═══ Provided data ═══
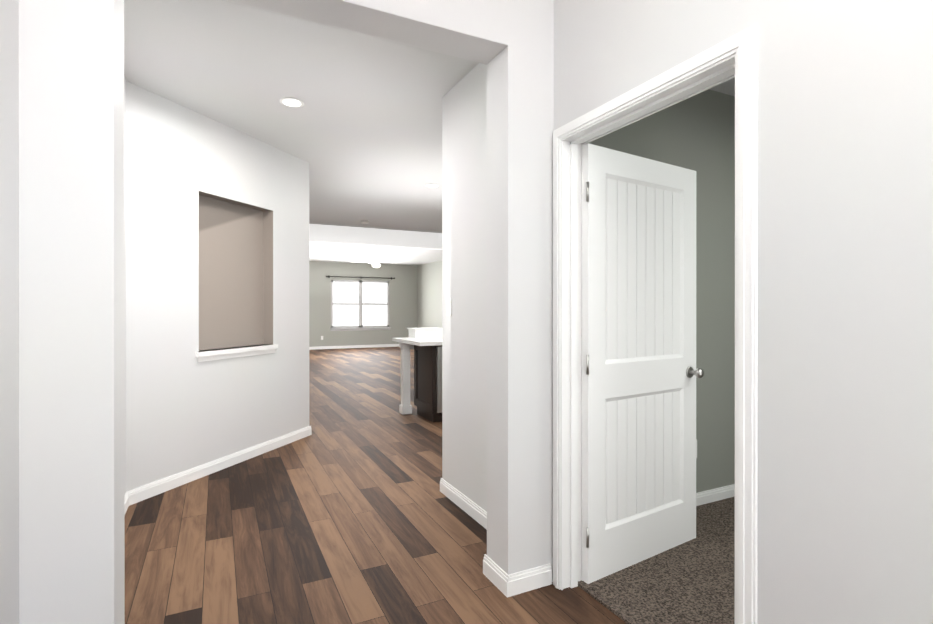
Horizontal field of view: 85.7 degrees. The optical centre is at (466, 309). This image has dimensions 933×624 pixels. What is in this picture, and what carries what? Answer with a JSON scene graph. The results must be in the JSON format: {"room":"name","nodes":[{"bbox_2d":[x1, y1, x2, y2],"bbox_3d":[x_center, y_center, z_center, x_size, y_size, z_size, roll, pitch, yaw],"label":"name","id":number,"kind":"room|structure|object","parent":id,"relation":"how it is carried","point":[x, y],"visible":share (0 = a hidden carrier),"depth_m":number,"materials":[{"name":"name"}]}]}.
{"room":"home hallway","nodes":[
{"label":"home hallway","id":0,"kind":"room"},
{"bbox_2d":[0,0,125,623],"bbox_3d":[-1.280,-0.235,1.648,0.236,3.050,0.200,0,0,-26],"label":"wall","id":1,"kind":"structure","parent":0,"point":[71,341],"depth_m":1.56,"materials":[{"name":"white paint"}]},
{"bbox_2d":[126,81,308,491],"bbox_3d":[-2.070,-0.104,4.158,0.260,2.780,2.146,0,0,19],"label":"wall","id":2,"kind":"structure","parent":0,"point":[185,410],"depth_m":3.97,"materials":[{"name":"white paint"}]},
{"bbox_2d":[195,344,277,361],"bbox_3d":[-1.947,0.363,4.242,0.140,0.075,0.892,0,0,19],"label":"trim","id":3,"kind":"structure","parent":2,"relation":"attached to","point":[219,354],"depth_m":4.16,"materials":[{"name":"white wood"}]},
{"bbox_2d":[309,261,416,346],"bbox_3d":[-6.476,-0.118,15.092,10.600,2.780,0.105,0,0,-26],"label":"wall","id":4,"kind":"structure","parent":0,"point":[402,301],"depth_m":16.54,"materials":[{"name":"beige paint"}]},
{"bbox_2d":[330,280,390,330],"bbox_3d":[-3.473,-0.125,16.543,2.030,1.650,0.105,0,0,-26],"label":"window","id":5,"kind":"structure","parent":4,"relation":"in","point":[360,327],"depth_m":16.54,"materials":[{"name":"white plastic"}]},
{"bbox_2d":[326,275,394,279],"bbox_3d":[-3.443,-1.040,16.482,2.286,0.080,0.098,0,0,-26],"label":"curtain rod","id":6,"kind":"object","parent":4,"relation":"attached to","point":[360,277],"visible":1,"depth_m":16.44,"materials":[{"name":"black metal"}]},
{"bbox_2d":[125,347,626,623],"bbox_3d":[-2.432,1.342,6.939,11.200,0.120,18.700,0,0,-26],"label":"floor","id":7,"kind":"structure","parent":0,"point":[347,511],"depth_m":2.85,"materials":[{"name":"brown wood"}]},
{"bbox_2d":[399,343,441,421],"bbox_3d":[0.277,0.843,6.338,2.080,0.880,0.804,0,0,-26],"label":"kitchen island","id":8,"kind":"object","parent":7,"relation":"on","point":[425,344],"depth_m":5.89,"materials":[{"name":"brown wood"}]},
{"bbox_2d":[392,335,441,346],"bbox_3d":[0.230,0.383,6.433,2.140,0.040,0.970,0,0,-26],"label":"island countertop","id":9,"kind":"structure","parent":8,"relation":"on","point":[416,340],"depth_m":6.04,"materials":[{"name":"white stone"}]},
{"bbox_2d":[346,0,507,43],"bbox_3d":[-0.515,-1.476,2.026,1.470,0.570,0.200,0,0,-26],"label":"header beam","id":10,"kind":"structure","parent":0,"point":[487,19],"depth_m":2.15,"materials":[{"name":"white paint"}]},
{"bbox_2d":[226,0,507,63],"bbox_3d":[-0.515,-1.189,2.026,1.468,0.004,0.198,0,0,-26],"label":"soffit","id":11,"kind":"structure","parent":10,"relation":"attached to","point":[360,19],"depth_m":2.11,"materials":[{"name":"paint"}]},
{"bbox_2d":[124,0,734,264],"bbox_3d":[-2.432,-1.528,6.936,10.810,0.140,18.310,0,0,-26],"label":"ceiling","id":12,"kind":"structure","parent":0,"point":[360,131],"depth_m":3.50,"materials":[{"name":"paint"}]},
{"bbox_2d":[279,98,303,106],"bbox_3d":[-1.257,-1.489,3.623,0.170,0.009,0.170,0,0,-26],"label":"recessed light","id":13,"kind":"object","parent":12,"relation":"in","point":[291,102],"visible":1,"depth_m":3.61,"materials":[{"name":"white plastic"}]},
{"bbox_2d":[350,251,396,267],"bbox_3d":[-2.367,-1.288,13.114,1.256,0.436,1.207,0,0,-26],"label":"room ceiling fan","id":14,"kind":"object","parent":12,"relation":"hanging from","point":[375,263],"visible":1,"depth_m":12.99,"materials":[{"name":"white plastic"}]},
{"bbox_2d":[309,224,441,249],"bbox_3d":[-3.298,-1.350,8.683,10.600,0.300,0.200,0,0,-26],"label":"beam","id":15,"kind":"structure","parent":12,"relation":"attached to","point":[330,234],"depth_m":9.35,"materials":[{"name":"white paint"}]},
{"bbox_2d":[417,260,441,327],"bbox_3d":[1.250,-0.114,11.560,0.105,2.780,13.300,0,0,-26],"label":"wall","id":16,"kind":"structure","parent":0,"point":[429,294],"depth_m":16.39,"materials":[{"name":"beige paint"}]},
{"bbox_2d":[487,0,553,581],"bbox_3d":[0.255,-0.236,2.410,0.250,3.050,0.200,0,0,-26],"label":"wall","id":17,"kind":"structure","parent":0,"point":[520,98],"depth_m":2.33,"materials":[{"name":"white paint"}]},
{"bbox_2d":[578,497,734,623],"bbox_3d":[2.802,1.282,1.677,3.500,0.014,4.020,0,0,-26],"label":"floor","id":18,"kind":"structure","parent":0,"point":[692,581],"depth_m":2.35,"materials":[{"name":"brown carpet"}]},
{"bbox_2d":[587,89,734,492],"bbox_3d":[1.897,-0.083,3.528,3.475,2.740,0.105,0,0,-26],"label":"wall","id":19,"kind":"structure","parent":0,"point":[696,133],"depth_m":3.33,"materials":[{"name":"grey paint"}]},
{"bbox_2d":[442,0,932,623],"bbox_3d":[1.013,-0.235,1.281,0.105,3.050,5.115,0,0,-26],"label":"wall","id":20,"kind":"structure","parent":0,"point":[844,310],"depth_m":1.33,"materials":[{"name":"white paint"}]},
{"bbox_2d":[125,344,734,596],"bbox_3d":[-2.432,1.236,6.939,10.600,0.092,18.100,0,0,-26],"label":"baseboard","id":21,"kind":"structure","parent":20,"relation":"attached to","point":[504,582],"depth_m":3.37,"materials":[{"name":"white wood"}]},
{"bbox_2d":[446,298,451,315],"bbox_3d":[-0.124,-0.013,3.439,0.014,0.120,0.080,0,0,-26],"label":"hall light switch","id":22,"kind":"object","parent":20,"relation":"attached to","point":[448,307],"visible":1,"depth_m":3.42,"materials":[{"name":"white plastic"}]},
{"bbox_2d":[583,143,703,583],"bbox_3d":[0.895,0.254,2.607,0.864,2.045,0.220,0,0,-26],"label":"door leaf","id":23,"kind":"structure","parent":20,"relation":"in","point":[641,372],"depth_m":2.53,"materials":[{"name":"white wood"}]},
{"bbox_2d":[553,24,757,623],"bbox_3d":[0.685,0.226,1.948,0.151,2.126,0.992,0,0,-26],"label":"door frame","id":24,"kind":"structure","parent":20,"relation":"attached to","point":[735,56],"depth_m":1.82,"materials":[{"name":"white wood"}]},
{"label":"outside","id":25,"kind":"structure","parent":0,"visible":0},
{"bbox_2d":[333,282,386,325],"bbox_3d":[-3.541,-0.171,16.679,2.550,2.160,0.020,0,0,-26],"label":"window panes","id":26,"kind":"object","parent":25,"point":[345,292],"depth_m":16.64,"materials":[{"name":"glass"}]}
]}
═══
**Exercise:**
Show the lines of the data that hold the word "hallway".

**Solution to the problem:**
{"room":"home hallway","nodes":[
{"label":"home hallway","id":0,"kind":"room"},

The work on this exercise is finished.